Fundamentally though, the webserver handles everything to do with SSL. The CMS plays no part in it. If it works over http, and not over https, the issue is with your webserver and not with Xibo.

One thing you might try here - this has worked for me in the past when connecting a mail application on my Android phone to a mail server which is behind an SSL web server, is to connect from the Android device to your CMS machine with a web browser - going to the https address.

When you do that from a web browser, you may - if you are lucky - be interactively prompted whether to trust the certificate that server provides, and if you are prompted, the Android device may cache that decision at the operating system level, which would probably solve your problem here.

In the case of my email client, there was no way for it to provide me with that question interactively on a mail retrieval, but doing it from a web browser got me the question, to which I could say yes, and that cached the certificate on that Android device, at which point the mail client could then receive mail. Worth a try.

Thanks Baylink. So, I just open a web browser, go to my CMS adress (https://xibo.mydomainname.com) and that’s all?

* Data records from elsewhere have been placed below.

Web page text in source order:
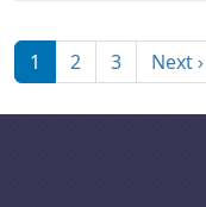
1 2 3 Next ›
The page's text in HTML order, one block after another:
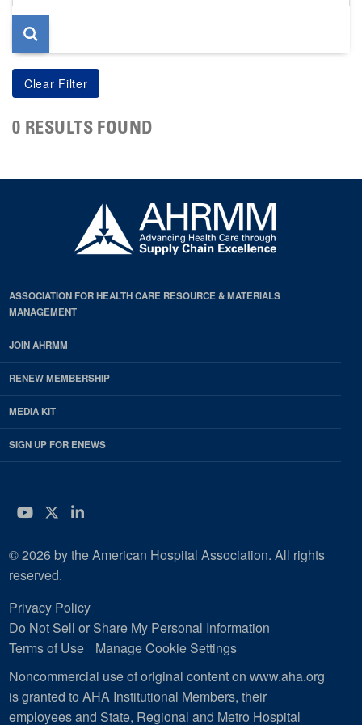
page
0 RESULTS FOUND
ASSOCIATION FOR HEALTH CARE RESOURCE & MATERIALS
MANAGEMENT
JOIN AHRMM
RENEW MEMBERSHIP
MEDIA KIT
SIGN UP FOR ENEWS
YouTube
Twitter
LinkedIn
© 2026 by the American Hospital Association. All rights
reserved.
Privacy Policy
Do Not Sell or Share My Personal Information
Terms of Use
Manage Cookie Settings
Noncommercial use of original content on www.aha.org
is granted to AHA Institutional Members, their
employees and State, Regional and Metro Hospital

Alex, here are the CypherSuite configured on my server. Something wrong?
443/tcp open https
| ssl-enum-ciphers:
| TLSv1.0:
| ciphers:
| TLS_ECDHE_RSA_WITH_AES_128_CBC_SHA (rsa 2048) - A
| TLS_ECDHE_RSA_WITH_AES_256_CBC_SHA (rsa 2048) - A
| TLS_RSA_WITH_AES_128_CBC_SHA (rsa 2048) - A
| TLS_RSA_WITH_AES_256_CBC_SHA (rsa 2048) - A
| TLS_RSA_WITH_CAMELLIA_256_CBC_SHA (rsa 2048) - A
| TLS_RSA_WITH_CAMELLIA_128_CBC_SHA (rsa 2048) - A
| compressors:
| NULL
| cipher preference: server
| TLSv1.1:
| ciphers:
| TLS_ECDHE_RSA_WITH_AES_128_CBC_SHA (rsa 2048) - A
| TLS_ECDHE_RSA_WITH_AES_256_CBC_SHA (rsa 2048) - A
| TLS_RSA_WITH_AES_128_CBC_SHA (rsa 2048) - A
| TLS_RSA_WITH_AES_256_CBC_SHA (rsa 2048) - A
| TLS_RSA_WITH_CAMELLIA_256_CBC_SHA (rsa 2048) - A
| TLS_RSA_WITH_CAMELLIA_128_CBC_SHA (rsa 2048) - A
| compressors:
| NULL
| cipher preference: server
| TLSv1.2:
| ciphers:
| TLS_ECDHE_RSA_WITH_AES_128_GCM_SHA256 (rsa 2048) - A
| TLS_ECDHE_RSA_WITH_AES_256_GCM_SHA384 (rsa 2048) - A
| TLS_ECDHE_RSA_WITH_CHACHA20_POLY1305_SHA256 (rsa 2048) - A
| TLS_ECDHE_RSA_WITH_AES_128_CBC_SHA256 (rsa 2048) - A
| TLS_ECDHE_RSA_WITH_AES_256_CBC_SHA384 (rsa 2048) - A
| TLS_ECDHE_RSA_WITH_AES_128_CBC_SHA (rsa 2048) - A
| TLS_ECDHE_RSA_WITH_AES_256_CBC_SHA (rsa 2048) - A
| TLS_ECDHE_RSA_WITH_ARIA_256_GCM_SHA384 (rsa 2048) - A
| TLS_ECDHE_RSA_WITH_ARIA_128_GCM_SHA256 (rsa 2048) - A
| TLS_ECDHE_RSA_WITH_CAMELLIA_256_CBC_SHA384 (rsa 2048) - A
| TLS_ECDHE_RSA_WITH_CAMELLIA_128_CBC_SHA256 (rsa 2048) - A
| TLS_RSA_WITH_AES_128_GCM_SHA256 (rsa 2048) - A
| TLS_RSA_WITH_AES_256_GCM_SHA384 (rsa 2048) - A
| TLS_RSA_WITH_AES_128_CBC_SHA256 (rsa 2048) - A
| TLS_RSA_WITH_AES_256_CBC_SHA256 (rsa 2048) - A
| TLS_RSA_WITH_AES_128_CBC_SHA (rsa 2048) - A
| TLS_RSA_WITH_AES_256_CBC_SHA (rsa 2048) - A
| TLS_RSA_WITH_AES_256_CCM_8 (rsa 2048) - A
| TLS_RSA_WITH_AES_256_CCM (rsa 2048) - A
| TLS_RSA_WITH_ARIA_256_GCM_SHA384 (rsa 2048) - A
| TLS_RSA_WITH_AES_128_CCM_8 (rsa 2048) - A
| TLS_RSA_WITH_AES_128_CCM (rsa 2048) - A
| TLS_RSA_WITH_ARIA_128_GCM_SHA256 (rsa 2048) - A
| TLS_RSA_WITH_CAMELLIA_256_CBC_SHA256 (rsa 2048) - A
| TLS_RSA_WITH_CAMELLIA_128_CBC_SHA256 (rsa 2048) - A
| TLS_RSA_WITH_CAMELLIA_256_CBC_SHA (rsa 2048) - A
| TLS_RSA_WITH_CAMELLIA_128_CBC_SHA (rsa 2048) - A
| compressors:
| NULL
| cipher preference: server
|_ least strength: A

Thanks.

If this approach is going to solve the problem, then yes, that should be all.

  1. Open browser on device
  2. Navigate to https version of the CMS login page
  3. Browser says “Hey! Waitaminnit! Should I trust this self-signed certificate??”
  4. Say yes

Then try your previously failing process.

As I mentioned before, you need to go in to SSL labs and look at the connection simulations. It will show you which versions of Android will be able to connect and which won’t. I suspect your cipher suites are too new for the Android version you have.

Xibo for Android won’t connect to a server with a certificate it doesn’t trust under any circumstances. The certificate must be properly trusted - but that isn’t the issue here.